Vermont Business Magazine The State’s General Fund, Transportation Fund (T-Fund), and Education Fund receipts in July were a combined $227.0 million, or 2.8%, above monthly consensus expectations.
The General Fund, Education Fund and even the Transportation Fund all finished the month with revenues above target, marking a strong start for the new fiscal year.
The sales tax, with feeds the Ed Fund, was particularly strong (plus 8.5%).
General Fund revenues collected for the month totaled $136.6 million, $0.6 million above the monthly consensus cash flow revenue target.
The July numbers carry the momentum of previous months on personal and corporate income taxes as well as a few of the smaller revenue categories.
The corporate income was particularly strong (plus 18.25%), while the personal income, which has been very robust, had a more modest month (plus 3.1%). The tourism-related rooms & meals tax, which also has been strong, was below targets (minus 3.55%) as set by state economists.

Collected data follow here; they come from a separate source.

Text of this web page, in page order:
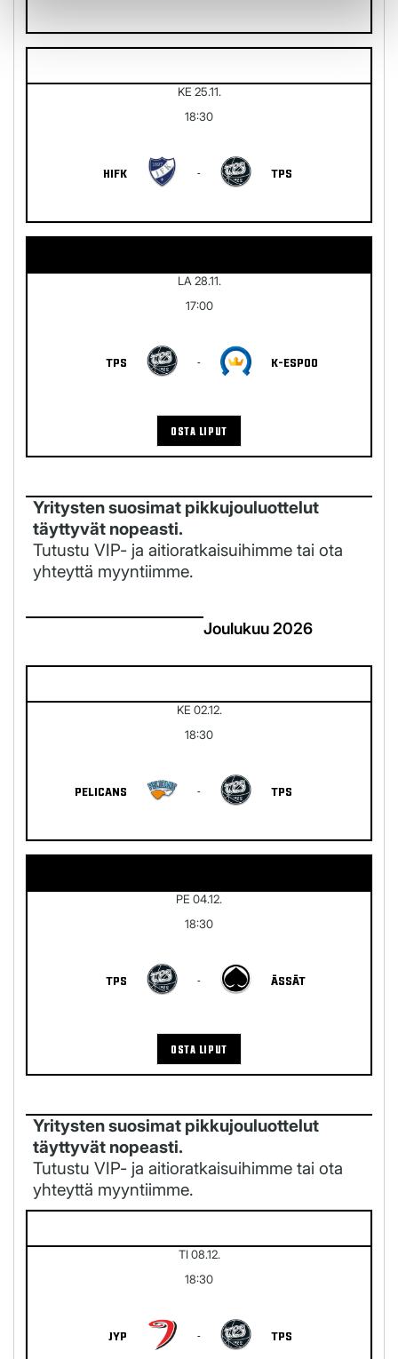
KE 25.11.
18:30
HIFK - TPS
LA 28.11.
17:00
TPS - K-ESPOO
OSTA LIPUT
Yritysten suosimat pikkujouluottelut
täyttyvät nopeasti.
Tutustu VIP- ja aitioratkaisuihimme tai ota
yhteyttä myyntiimme.
Joulukuu 2026
KE 02.12.
18:30
PELICANS - TPS
PE 04.12.
18:30
TPS - ÄSSÄT
OSTA LIPUT
Yritysten suosimat pikkujouluottelut
täyttyvät nopeasti.
Tutustu VIP- ja aitioratkaisuihimme tai ota
yhteyttä myyntiimme.
TI 08.12.
18:30
JYP - TPS
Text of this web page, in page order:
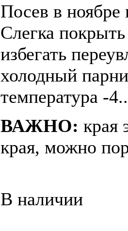
Посев в
Слегка
избегать
холодный
температура -
ВАЖНО: края
края, можно
В наличии
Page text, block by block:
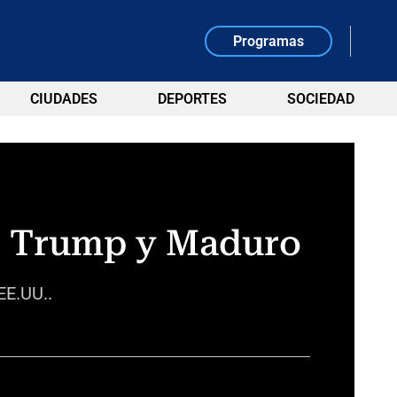
Programas
CIUDADES DEPORTES SOCIEDAD
y Maduro
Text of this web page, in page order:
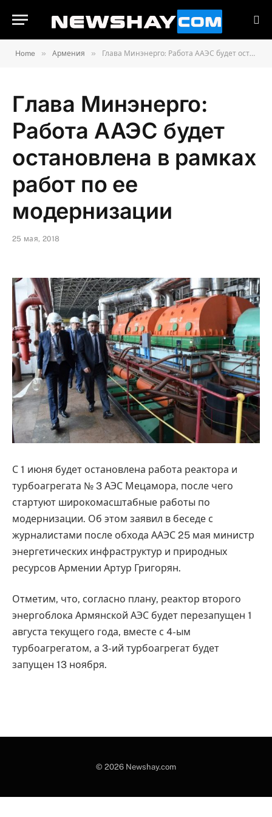
Home » Армения » Глава Минэнерго: Работа ААЭС будет остановлена в рамках работ по ее модернизации
Глава Минэнерго:
Работа ААЭС будет
остановлена в рамках
работ по ее
модернизации
25 мая, 2018
С 1 июня будет остановлена работа реактора и
турбоагрегата № 3 АЭС Мецамора, после чего
стартуют широкомасштабные работы по
модернизации. Об этом заявил в беседе с
журналистами после обхода ААЭС 25 мая министр
энергетических инфраструктур и природных
ресурсов Армении Артур Григорян.
Отметим, что, согласно плану, реактор второго
энергоблока Армянской АЭС будет перезапущен 1
августа текущего года, вместе с 4-ым
турбоагрегатом, а 3-ий турбоагрегат будет
запущен 13 ноября.
© 2026 Newshay.com

Revenues into the Transportation Fund exceeded monthly consensus expectations, bringing in $23.6 million in July, $0.8 million above the consensus monthly cash flow target estimate.
This reverses a string of lagging months for the T-Fund. Performance in the various categories was mixed, with gas tax underperformance balanced out by above consensus performance in diesel taxes and purchase & use taxes. The T-Fund’s Other Fees category also had a strong month.
The Education Fund revenues were $4.9 million, or 7.9%, above the monthly consensus cash flow target, having collected $66.8 million in July.
Strong performance was to be expected given the still largely positive pace to retail and visitor activity in Vermont.
Consumption tax revenue came in strong, a pattern that is likely to continue over the short term absent a significantly negative shift in the economy.
State revenues for the first month of Fiscal Year 2023 remain on solid ground, which is a relief given the recent turmoil in the asset markets and the Federal Reserve’s intention to moderate demand-driven inflation, according to Administration Secretary Kristin Clouser.
“It’s always preferable to begin the fiscal year with a small cushion to soften the inevitable bumps down the road. We are pleased to see a good start to the year, although we remain mindful that we have benefited from a very strong wind at our back which may not continue,” Clouser said.